Al percibir su reticencia, André suplicó: «Alexia, esta no es una carrera cualquiera. ¿Recuerdas cuando me viste ganar mi primer trofeo hace cinco años? Me sentí invencible contigo animándome».
Por dentro, Alexia maldijo, sintiéndose atrapada por su aprieto. «Andre, yo…».
Andre percibió la vacilación de inmediato. Su tono se volvió más severo. «Espera. Ese amigo tuyo… ¿Es un hombre o una mujer?».
Tras un momento de vacilación, respondió con sinceridad: «Un hombre».
«¿Y quién puede ser?». La voz de Andre se elevó lo justo para que Waylon se girara con recelo.
Tras respirar hondo, Alexia decidió que no tenía sentido ocultarlo. «Es Waylon».
Todo se quedó en silencio al otro lado de la línea. Aquella larga pausa no solo fue incómoda, sino que le puso la piel de gallina. «¿André? ¿Sigues ahí?»
Volvió a hablar con un tono ligero y desenfadado, pero el cambio de tono sonaba forzado. «¿Waylon? He oído hablar mucho de él. Genial. Os enviaré dos entradas VIP. Deberíais venir los dos».
Alexia respondió con cautela: «No estoy segura de que le interese».
Reprimiendo la irritación que le tensaba la mandíbula, André dijo con una sonrisa forzada: «Pues hazle saber que es más que bienvenido. Sería un honor que se uniera a nosotros».

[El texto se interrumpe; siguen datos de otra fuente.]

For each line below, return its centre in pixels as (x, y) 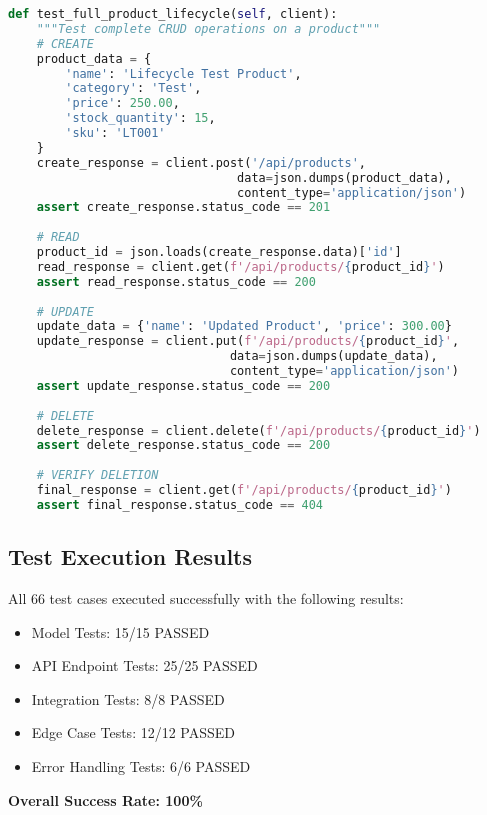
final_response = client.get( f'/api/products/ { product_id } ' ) (244, 490)
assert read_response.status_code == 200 (176, 281)
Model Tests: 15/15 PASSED (120, 631)
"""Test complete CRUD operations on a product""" (208, 28)
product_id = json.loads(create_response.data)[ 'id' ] (219, 252)
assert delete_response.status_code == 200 (183, 445)
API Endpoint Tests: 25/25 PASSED (144, 665)
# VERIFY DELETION (97, 475)

Una vez finalizada la llamada, Alexia se hundió bajo el peso de la tensión. La reacción de Andre lo decía todo: estaba claro que no le caía bien Waylon. ¿Y si las cosas se complicaban?
Mientras permanecía allí, debatiéndose entre entregarle o no la invitación, la voz de Waylon atravesó el silencio. «¿Así que Andre quiere que vaya a la carrera?».

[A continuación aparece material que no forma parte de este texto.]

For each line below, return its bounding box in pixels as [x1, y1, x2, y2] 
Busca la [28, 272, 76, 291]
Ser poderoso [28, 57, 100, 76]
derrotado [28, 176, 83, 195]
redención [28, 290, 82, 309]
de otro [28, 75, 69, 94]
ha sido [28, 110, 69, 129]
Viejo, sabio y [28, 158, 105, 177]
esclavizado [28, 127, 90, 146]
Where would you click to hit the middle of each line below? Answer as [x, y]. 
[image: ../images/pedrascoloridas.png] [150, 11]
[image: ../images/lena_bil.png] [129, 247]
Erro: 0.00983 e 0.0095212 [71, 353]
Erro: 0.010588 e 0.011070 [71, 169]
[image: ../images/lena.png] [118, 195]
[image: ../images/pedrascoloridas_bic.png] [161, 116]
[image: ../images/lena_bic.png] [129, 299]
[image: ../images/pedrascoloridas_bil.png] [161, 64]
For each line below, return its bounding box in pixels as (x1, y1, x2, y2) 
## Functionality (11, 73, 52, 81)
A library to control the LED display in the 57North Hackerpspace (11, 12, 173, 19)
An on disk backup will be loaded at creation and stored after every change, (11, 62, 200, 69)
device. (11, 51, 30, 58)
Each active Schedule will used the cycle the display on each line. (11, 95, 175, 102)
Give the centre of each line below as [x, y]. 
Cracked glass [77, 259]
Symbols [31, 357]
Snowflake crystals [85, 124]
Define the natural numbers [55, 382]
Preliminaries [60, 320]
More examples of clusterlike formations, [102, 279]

Alexia se giró, sobresaltada. «Sí. Pero si no te apetece, le diré que pasas».
Waylon cruzó los brazos y la miró fijamente. «Si acepto ir, ¿cómo piensas presentarme exactamente? ¿Solo como un amigo?».
«Eso es lo que diría».
Él arqueó una ceja, sin parecer muy entusiasmado. «¿Solo un amigo?».

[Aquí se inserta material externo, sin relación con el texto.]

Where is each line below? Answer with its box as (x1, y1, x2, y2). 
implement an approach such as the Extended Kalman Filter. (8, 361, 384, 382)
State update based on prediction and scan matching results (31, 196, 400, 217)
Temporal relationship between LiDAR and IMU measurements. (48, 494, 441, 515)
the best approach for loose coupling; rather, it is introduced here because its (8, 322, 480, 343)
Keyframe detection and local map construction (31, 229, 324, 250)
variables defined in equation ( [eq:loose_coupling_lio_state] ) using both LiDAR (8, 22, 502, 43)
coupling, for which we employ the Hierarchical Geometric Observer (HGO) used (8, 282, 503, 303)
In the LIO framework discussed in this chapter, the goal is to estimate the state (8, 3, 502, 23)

Evitando su mirada, Alexia preguntó: «Bueno, ¿qué te gustaría ser?».
«Si vamos a fingir que somos pareja, no lo hagamos a medias». Un destello juguetón apareció en los ojos de Waylon. «Iré, pero solo como tu novio».
Ante su encantadora sonrisa, Alexia se encontró asintiendo casi sin darse cuenta. Para cuando se dio cuenta de lo que había hecho, ya era demasiado tarde.
Waylon le dio una suave palmadita en la cabeza, con una mirada cómplice en el rostro. «Perfecto. La verdad es que tenía curiosidad por Andre. Es el primer chico del que he oído hablar en relación contigo desde que volví».